Настя внимательно посмотрела на Шульгина. Рослый, начавший полнеть и лысеть, он все еще сохранял определенную привлекательность, хотя было понятно, что еще чуть-чуть – и он превратится в обрюзгшего облезлого павиана, у которого за плечами активное алкогольно-сексуальное прошлое, а впереди – тусклая и длинная старость с болезнями печени и простаты. Может быть, он бесится оттого, что предчувствует это?
– Игорь Сергеевич, с вами советовались, назначая нового заместителя?
– Непременно. Я никогда не позволял назначать моих подчиненных без моего ведома.
«Ах ты боже мой, какие мы гордые. Заместитель, между прочим, подчиняется не тебе, а вышестоящему начальнику. Это вышестоящий начальник решает, кто годится, чтобы замещать тебя, когда тебя нет, а кто не годится».
– И вы предварительно изучали кандидатуру Тарасова?
Быстрый взгляд в сторону, судорожное подергивание щеки, но все это так мимолетно, так быстро, словно бы просто почудилось.
– Да, я смотрел его документы.
Ответ Шульгина на этот раз прозвучал не так уверенно.
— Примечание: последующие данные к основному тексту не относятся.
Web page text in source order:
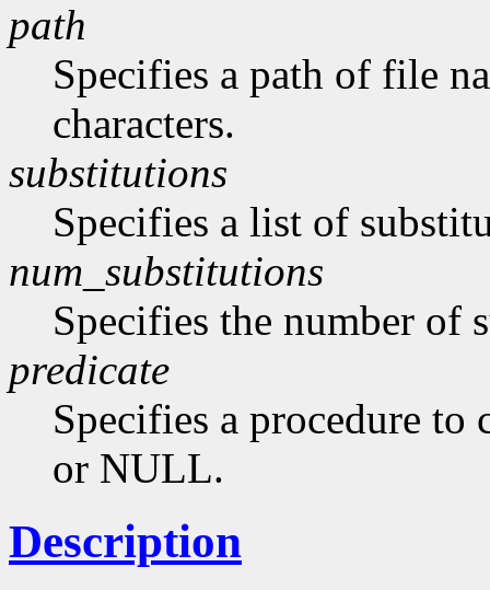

– Игорь Сергеевич, постарайтесь вспомнить, что в его характеристике убедило вас в том, что Тарасов годится на должность вашего заместителя. Почему вы согласились с его кандидатурой?
– Ну, я сейчас уже не припомню.
– Но ведь это было недавно, Игорь Сергеевич. Королева и Науменко работают у вас несколько лет, в последние годы вы никого не брали на работу, Королева была последней, а потом вы только сокращали должности и людей. Вы просто не можете не помнить, что было написано в характеристике человека, которого вам назначили заместителем. Это же единственное новое назначение в ваш отдел за пять лет.
– Я же сказал, не помню.
В голосе Шульгина явственно послышалось раздражение, которое он тут же постарался притушить.
– Хорошо, пойдем дальше, – легко согласилась Настя. – Как вы отреагировали, когда увидели, что Тарасов разбирал вещи из вашего стола?
– А как я должен был отреагировать? – ответил он вопросом на вопрос.
– Ну, не знаю, – рассмеялась Настя. – Все в такой ситуации ведут себя по-разному. Одни возмущаются и скандалят, другие благодарят за наведенный наконец-то порядок, третьи вообще не обращают на это внимания, вроде так и должно быть. Некоторые хохочут, некоторые выходят из себя от негодования. Вы-то что сделали?